Update since the schematic has been fixed:
From the How it works section,
The transistor Q2 acts as the control element for Q1 and will turn on (turning Q1 off) when the voltage at the power-supply input is equal to the sum of the zener voltage, due to diode D1 and Q2's own VBE voltage at a collector current of about 650uA. Q2 and D1 together produce a typical trip voltage of 5.85V at 25°C. Approximately 0.53V of this is due to the VBE voltage of Q2. The remaining 5.32V is produced across D1. Note that the zener diode D1, although a nominal 5.6V device, is being operated at a very low reverse current, about 200uA as defined by the VBE of Q2 together with the 2.7k resistor.
This is telling you that the circuit is designed to switch off the output if the input rises above 5.85 V to protect a circuit with a nominal 5 V power requirement.

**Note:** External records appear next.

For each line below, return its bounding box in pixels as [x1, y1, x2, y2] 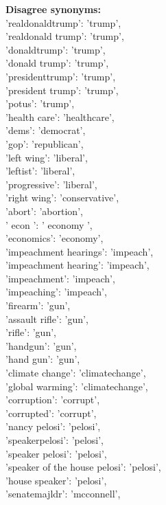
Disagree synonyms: [5, 2, 101, 16]
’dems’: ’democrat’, [5, 123, 86, 137]
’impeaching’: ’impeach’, [5, 284, 107, 299]
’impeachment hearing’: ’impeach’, [5, 258, 150, 272]
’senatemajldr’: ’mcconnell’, [5, 486, 121, 501]
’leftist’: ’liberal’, [5, 164, 75, 178]
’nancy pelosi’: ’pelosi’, [5, 419, 101, 434]
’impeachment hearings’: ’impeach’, [5, 244, 154, 258]
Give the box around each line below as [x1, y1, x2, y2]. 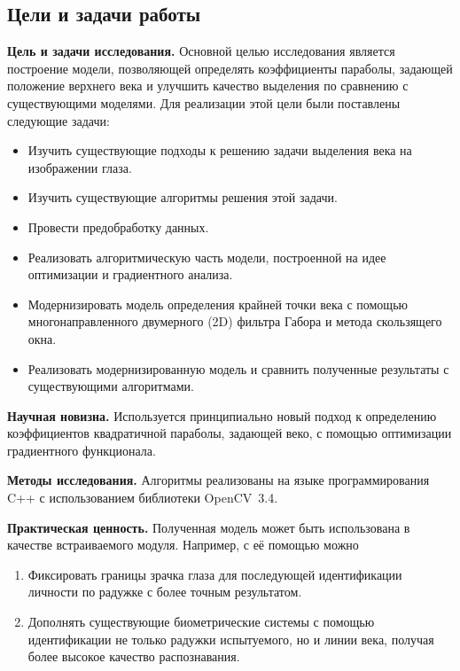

You have modified the circuit so that it will switch off when the input voltage rises above 3.9 V + 0.53 V.
As has been pointed out more than once in the comments, This circuit is not a voltage regulator. It is an over-voltage protection circuit.
But when 12 V input is used, MCU Vdd pin only receives around 1 V.
Since 12 V > 3.9 V + 0.53 V the protection turns off the output. The circuit is working as intended by the original designer.